Lesson: the bootstrap script and the deploy workflow are two ends of the same contract. They must stay in sync, and the only way they will is if a drift-detector tells you when they don’t.
“Last rotated” is a lie everywhere.
SSM’s LastModifiedDate tells you when the value was uploaded TO SSM — not when the issuer rotated the underlying secret. We had Stripe live keys that SSM thought were “rotated 2026-04-23” but Stripe’s dashboard showed the actual key issuance was 2024. The cloud-store-modified-time and the issuer-rotated-time are the same number only on day one.
Lesson: if you care about rotation hygiene, you need to either record the issuer-side rotation timestamp manually, or accept that “last rotated” is a known-unknown. There’s no automated way to bridge this gap that I’m aware of.
Public values still need rotation discipline.
NEXT_PUBLIC_SUPABASE_ANON_KEY is technically public — it’s baked into the browser bundle. People assume “public” means “no rotation needed.” It doesn’t. The anon key is the keychain that RLS policies authorise; rotating it without a coordinated bundle rebuild + cache-bust will break every live browser session.
Lesson: “public” and “rotates with no fuss” are different properties. The audit doc should track build-time-public values alongside server-side secrets, with the additional note that browser caches will hold the old value until they reload.
Staging-vs-prod SSM drift is the most common production-secrets bug, and it always favours silent failure over loud failure.
What This Costs
Four hours of an engineer’s afternoon, with the agent doing the mechanical inventory work and the human doing two things: providing access (so the agent can inspect SSM, list IAM principals, read the deploy workflows) and reading the draft to catch the things the agent couldn’t see (issuer dashboards, MFA configuration, team-access reality vs documented).

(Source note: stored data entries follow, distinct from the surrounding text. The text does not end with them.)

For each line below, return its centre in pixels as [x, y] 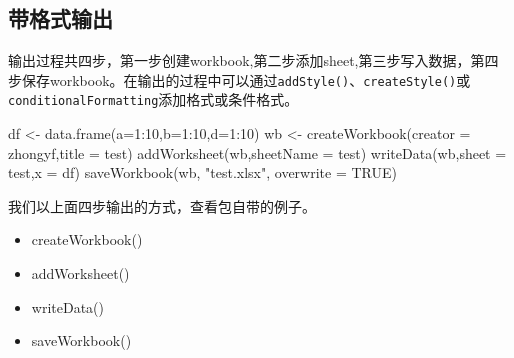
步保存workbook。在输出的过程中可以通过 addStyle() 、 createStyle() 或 [239, 79]
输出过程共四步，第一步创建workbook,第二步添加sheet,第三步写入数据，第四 [253, 60]
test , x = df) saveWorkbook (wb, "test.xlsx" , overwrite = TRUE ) [203, 172]
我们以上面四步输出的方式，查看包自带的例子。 [162, 205]
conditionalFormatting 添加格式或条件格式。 [153, 99]
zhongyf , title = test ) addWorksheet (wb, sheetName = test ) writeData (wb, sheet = [257, 152]
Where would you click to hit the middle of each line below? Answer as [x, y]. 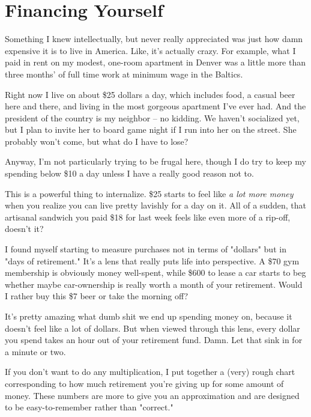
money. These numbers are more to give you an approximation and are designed [152, 395]
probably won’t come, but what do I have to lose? [97, 141]
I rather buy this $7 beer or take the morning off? [97, 296]
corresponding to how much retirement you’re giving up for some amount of [144, 383]
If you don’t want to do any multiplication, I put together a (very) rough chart [150, 372]
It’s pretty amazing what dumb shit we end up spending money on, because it [149, 316]
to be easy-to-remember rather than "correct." [89, 407]
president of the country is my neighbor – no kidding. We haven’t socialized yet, [152, 117]

The output is a permanent document that pays back the next time anyone needs to rotate any secret. Which is a continuous activity — the half-life of a production secret is somewhere between six months and never, and “never” is the wrong answer.
The Broader Point
Most production systems accumulate secrets debt the same way they accumulate every other kind of debt: one well-justified addition at a time, with no overall view of what’s been added, where, or how the pieces interact. The day you need that overall view — for a rotation, an incident, an audit, a team handover — is also the day you don’t have time to build it.
An AI coding agent is exactly the right tool for this work. It’s tedious-but-mechanical: grep for process.env.*, list SSM parameters, parse the deploy workflow YAML, cross-reference with .env.example, generate a table. The valuable judgement — what to do about the gaps — sits with the human. The agent does the inventory; you do the policy. Four hours of combined attention turns a permanent “we should document this” backlog item into a permanent reference.
The secrets-debt problem isn’t that it’s hard. It’s that nobody on the team has ever had the four hours to do it cold. Now they do.
Built on PlanB, a Bubble.io backup service. Stack: AWS ECS Fargate + SSM Parameter Store, Supabase Postgres, Stripe Checkout, Postmark, deployed via GitHub Actions OIDC. The audit ran against a system with 27 secrets across six stores and surfaced ten drift items. The work was done with Claude Code (Opus 4.7) in a single afternoon, with about four hours of human review on top to validate findings against the issuer dashboards.